Baginya, antara lembaga pengawas dengan yang diatasi sama-sama bermasalah. Oleh karena itu, masalah yang terjadi di lembaga peradilan saling berkelindan. KY, sambung Herdiansyah, selama ini juga memiliki kewenangan dan sumber daya yang lemah untuk mengawasi para hakim. 

“Publik kita harapkan mengawasi juga kan tidak mendapatkan respon yang bagus,” sambungnya.

Oleh karena itu, Herdiansyah berpendapat bahwa perlu ada kemauan politik yang kuat dari pemerintah untuk menangani masalah besar di tubuh lembaga peradilan. Ia berpendapat, masalah putusan pengadilan yang kontroversial menjadi bagian dari pekerjaan rumah yang harus diselesaikan pemerintah.

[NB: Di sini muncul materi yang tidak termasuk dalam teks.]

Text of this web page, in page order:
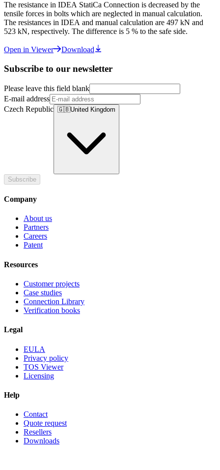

“Kekuasaan itu harus bereaksi, harus meng-address ke publik bahwa ada masalah serius yang sedang kita hadapi,” tandasnya.

Putusan pengadilan terakhir yang dinilai mencederai rasa keadilan publik keluar dari Pengadilan Tinggi (PT) Pontianak yang membebaskan warga negara Tiongkok, Yu Hao, yang menjadi terdakwa kasus penambangan ilegal setelah mengeruk emas sebanyak 774 kg.  

Terpisah, Kepala Pusat Penerangan Hukum Kejagung Harli Siregar mengatakan jaksa penuntut umum (JPU) sudah mengajukan kasasi atas putusan PT Pontianak tersebut. Menurut Harli, kasasi diajukan karena majelis hakim tinggi dinilai tidak menerapkan hukum sebagaimana mestinya.

Sebelumnya, ada juga putusan kontroversial dari Pengadilan Negeri (PN) Surabaya yang membebaskan Ronald Tannur, terdakwa kasus pembunuhan Dini Sera Afrianti. Belakangan, Kejagung mengusut dugaan suap di balik bebasnya Ronald Tannur dengan menersangkakan tiga hakim serta eks Ketua PN Surabaya.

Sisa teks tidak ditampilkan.